■ **WHAT THE TASK REQUIRES**: Could you print the stretch of lines below from the one with "Solutions (51, 237, 100, 253)" through the one with "Zaloguj się (135, 51, 171, 60)", exactly as they stand and without any pictures?

- - -

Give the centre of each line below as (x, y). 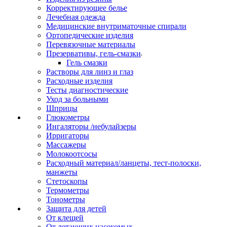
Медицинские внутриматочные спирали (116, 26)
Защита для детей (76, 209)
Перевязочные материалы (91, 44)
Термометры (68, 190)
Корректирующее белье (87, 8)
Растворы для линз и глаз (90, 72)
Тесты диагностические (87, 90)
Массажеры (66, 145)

- - -

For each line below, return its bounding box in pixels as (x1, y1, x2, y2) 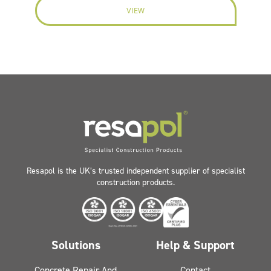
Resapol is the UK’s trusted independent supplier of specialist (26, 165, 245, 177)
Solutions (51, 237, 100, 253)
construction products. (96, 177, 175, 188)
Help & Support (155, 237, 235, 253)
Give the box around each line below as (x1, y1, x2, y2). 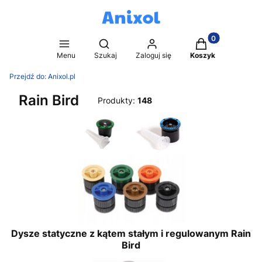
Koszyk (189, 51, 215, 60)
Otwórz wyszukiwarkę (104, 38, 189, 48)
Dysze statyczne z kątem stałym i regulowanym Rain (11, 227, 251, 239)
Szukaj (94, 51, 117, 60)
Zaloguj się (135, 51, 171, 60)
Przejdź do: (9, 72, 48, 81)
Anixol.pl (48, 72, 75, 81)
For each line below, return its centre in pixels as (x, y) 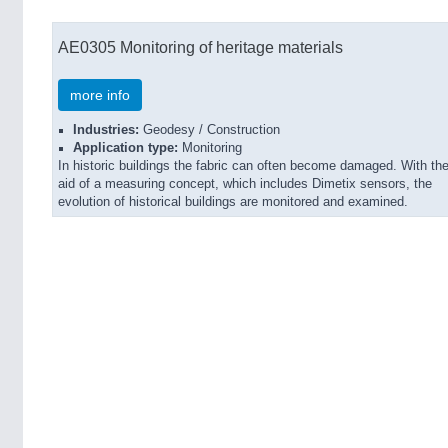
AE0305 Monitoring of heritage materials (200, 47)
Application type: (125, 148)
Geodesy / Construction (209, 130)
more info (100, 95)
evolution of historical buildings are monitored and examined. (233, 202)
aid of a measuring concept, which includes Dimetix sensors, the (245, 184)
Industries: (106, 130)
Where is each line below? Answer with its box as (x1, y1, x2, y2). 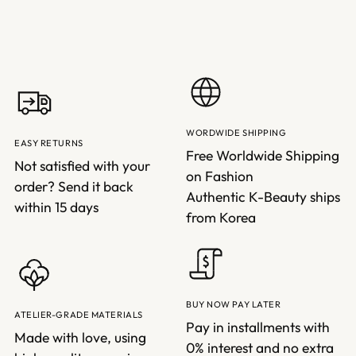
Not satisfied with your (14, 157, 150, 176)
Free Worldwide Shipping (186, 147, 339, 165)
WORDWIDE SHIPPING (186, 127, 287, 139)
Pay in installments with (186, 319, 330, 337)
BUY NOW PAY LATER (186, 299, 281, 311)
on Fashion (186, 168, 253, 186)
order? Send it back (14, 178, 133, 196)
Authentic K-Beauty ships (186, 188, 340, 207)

- - -

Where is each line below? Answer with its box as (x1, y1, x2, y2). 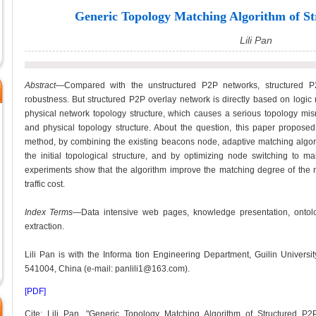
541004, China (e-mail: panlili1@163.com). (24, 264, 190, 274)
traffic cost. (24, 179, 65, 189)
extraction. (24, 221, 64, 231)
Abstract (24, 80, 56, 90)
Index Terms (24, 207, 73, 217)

- - -

■ **EXERCISE RESULT**:
Solutions (51, 237, 100, 253)
construction products. (96, 177, 175, 188)
Help & Support (155, 237, 235, 253)
Give the box around each line below as (x1, y1, x2, y2). 
Koszyk (189, 51, 215, 60)
Otwórz wyszukiwarkę (104, 38, 189, 48)
Dysze statyczne z kątem stałym i regulowanym Rain (11, 227, 251, 239)
Szukaj (94, 51, 117, 60)
Zaloguj się (135, 51, 171, 60)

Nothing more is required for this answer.